|Publication number||US7088259 B2|
|Application number||US 10/822,728|
|Publication date||Aug 8, 2006|
|Filing date||Apr 13, 2004|
|Priority date||May 1, 2003|
|Also published as||CA2464588A1, US20040217868|
|Publication number||10822728, 822728, US 7088259 B2, US 7088259B2, US-B2-7088259, US7088259 B2, US7088259B2|
|Inventors||Michael D. Armbruster, Karen Fitzgerald|
|Original Assignee||Mattel, Inc.|
|Export Citation||BiBTeX, EndNote, RefMan|
|Patent Citations (29), Referenced by (12), Classifications (12), Legal Events (6)|
|External Links: USPTO, USPTO Assignment, Espacenet|
This application claims priority from U.S. Provisional Patent Application Ser. No. 60/466,736, filed May 1, 2003, and entitled “Monitor with Improved Light Display and Light Display Test Switch,” the disclosure of which is incorporated herein by reference in its entirety.
The present invention relates to a infant monitor and, more particularly, to a receiver for use in combination with a transmitter to monitor the sounds made by an infant (baby). More specifically, the present invention relates to an infant monitor with an improved light display. Finally, the present invention also relates to an infant monitor with a light display test switch (a “try-me” switch).
Infant monitors are increasingly used by parents to monitor an infant while the parent goes to a different location away from the infant, such as a different room while the infant is sleeping. The typical infant monitor includes a transmitter or infant unit and a receiver or parent unit wherein the infant unit transmits sounds made by the infant to the parent unit.

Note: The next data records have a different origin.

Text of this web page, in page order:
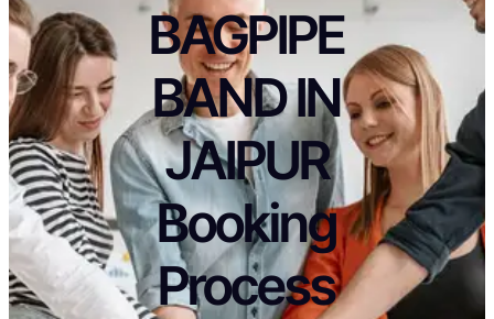
BAGPIPE
BAND IN
JAIPUR
Booking
Process
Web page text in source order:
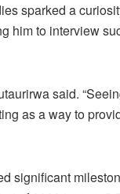
sparked a
him to interview
said.
as a way to
significant
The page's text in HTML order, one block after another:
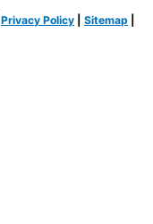
Privacy Policy Sitemap
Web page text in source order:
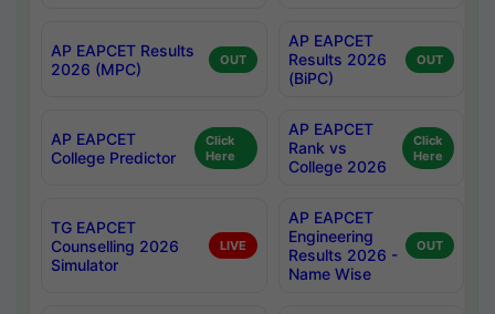
AP EAPCET Results
2026 (MPC)
OUT
AP EAPCET
Results 2026
(BiPC)
OUT
AP EAPCET
College Predictor
Click
Here
AP EAPCET
Rank vs
College 2026
Click
Here
TG EAPCET
Counselling 2026
Simulator
LIVE
AP EAPCET
Engineering
Results 2026 -
Name Wise
OUT
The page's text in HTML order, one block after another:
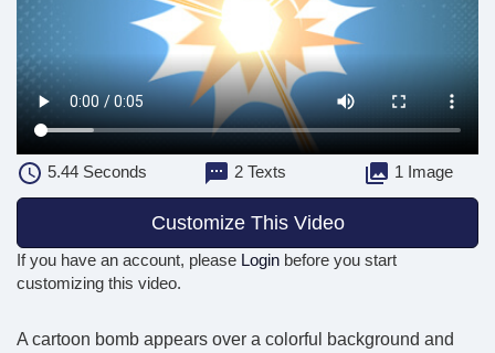
5.44Seconds 2 Texts 1 Image
Customize This Video
If you have an account, please Login before you start
customizing this video.
A cartoon bomb appears over a colorful background and
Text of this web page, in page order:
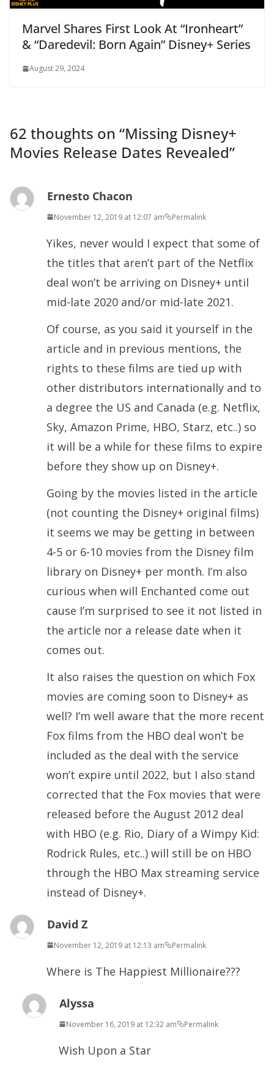
Marvel Shares First Look At “Ironheart”
& “Daredevil: Born Again” Disney+ Series
August 29, 2024
62 thoughts on “Missing Disney+
Movies Release Dates Revealed”
Ernesto Chacon
November 12, 2019 at 12:07 am Permalink
Yikes, never would I expect that some of
the titles that aren’t part of the Netflix
deal won’t be arriving on Disney+ until
mid-late 2020 and/or mid-late 2021.
Of course, as you said it yourself in the
article and in previous mentions, the
rights to these films are tied up with
other distributors internationally and to
a degree the US and Canada (e.g. Netflix,
Sky, Amazon Prime, HBO, Starz, etc..) so
it will be a while for these films to expire
before they show up on Disney+.
Going by the movies listed in the article
(not counting the Disney+ original films)
it seems we may be getting in between
4-5 or 6-10 movies from the Disney film
library on Disney+ per month. I’m also
curious when will Enchanted come out
cause I’m surprised to see it not listed in
the article nor a release date when it
comes out.
It also raises the question on which Fox
movies are coming soon to Disney+ as
well? I’m well aware that the more recent
Fox films from the HBO deal won’t be
included as the deal with the service
won’t expire until 2022, but I also stand
corrected that the Fox movies that were
released before the August 2012 deal
with HBO (e.g. Rio, Diary of a Wimpy Kid:
Rodrick Rules, etc..) will still be on HBO
through the HBO Max streaming service
instead of Disney+.
David Z
November 12, 2019 at 12:13 am Permalink
Where is The Happiest Millionaire???
Alyssa
November 16, 2019 at 12:32 am Permalink
Wish Upon a Star

The parent unit then reproduces the sounds made remotely by the infant and transmitted to the parent unit from the infant unit.
In known prior art infant monitoring units, the infant unit is designed to be placed flat on its back on a table (or some other planar surface) or in some instances, may also be mounted to a wall. Furthermore, the parent unit of known prior art infant monitoring units is generally designed to be placed on a table (or some other planar surface). Known prior art parent units often include a volume adjustment knob to control the level (dB) of the sound emanating from the speaker in the parent unit.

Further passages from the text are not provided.